How is diabetes diagnosed?

  • Fasting blood sugar test: This particular test involves drawing blood from your body after an overnight fast. You must fast for at least eight hours.
  • Random blood sugar test: This test is similar to the fasting blood sugar test, except that you do not need to fast overnight.
  • Oral glucose tolerance (OGTT) test: With this particular test, you are required to fast overnight and then drink a sugary liquid at your health provider’s office. Blood sugar levels are examined before the sugary drink and two hours after taking the drink.
  • Glycated hemoglobin (HbA1C): This is a blood test to monitor the sugar control for the past 3 months.
  • Glucose prick test: This is a simple quick test to check the capillary blood sugar level, with a convenient finger prick test. The results can be out within 5 minutes.

Note: The fasting glucose test requires that you do not consume anything for at least 8 hours prior to the test.


Even though there is no cure for diabetes, there are several treatment options that can help manage the condition and dramatically slow down its progression. These treatment options work differently to lower your blood sugar.

The most popular treatment mechanisms include boosting insulin sensitivity, stimulating the production of insulin as well as slowing the digestion of carbohydrates.

Your treatment plan will hinge on:

  • The underlying root causes of your diabetes
  • Lifestyle factors
  • Your blood sugar level
  • Existing medical problems you may have


Even though you cannot control certain diabetes risk factors such as your family history, there are a few things you can do to manage your type two diabetes, including:

  • Getting active physically: You don’t have to engage in routine, vigorous exercise! Research shows that nearly 30 minutes of moderate aerobic activity on most days of the week is more than enough to minimize your risk of type two diabetes.
  • Eat a healthy diet: Consuming foods higher in fiber and lower in calories and fat is also highly recommended. In this respect, focus on whole grains, fruits as well as vegetables.
  • Shed excess weight: If you are currently struggling with weight issues, losing even 5% of your total body weight can significantly reduce your risk of diabetes.
  • Take all your doctor’s diabetes prescription medications (insulin or pills).
  • Take all your other drugs to treat any risk factors, such as hypertension, high cholesterol, cardiovascular problems as well as other health issues as directed by your doctor.


Will exercise and a healthy diet help with my diabetes?
Exercise and diet are highly beneficial in the management of type two diabetes.
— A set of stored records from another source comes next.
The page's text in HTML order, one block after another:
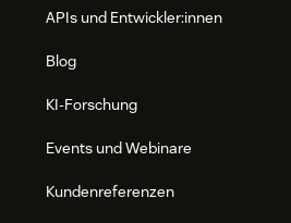
APIs und Entwickler:innen
Blog
KI-Forschung
Events und Webinare
Kundenreferenzen

Moderate aerobic exercise coupled with a healthy diet filled with fruits, vegetables, and whole grains can all help minimize your risk of developing the condition.
Are my children at risk?
As already explained, diabetes is a genetic disorder – so this means that if you are diabetic, there is a chance that children might also develop the condition! This risk is greatest when many family members have diabetes, if your kids are overweight, or have other risk factors for type two diabetes.
What is prediabetes?
If you are pre-diabetic, your blood sugar level is higher than normal, but not high enough for a diabetes diagnosis. It also means that you are at a higher risk of developing type two diabetes as well as other serious conditions such as heart disease and stroke.

Without the necessary lifestyle changes to improve their overall health, prediabetes people are likely to develop type two diabetes within 5 years. Early screening and lifestyle changes are paramount in preventing and slowing down progression of type two diabetes.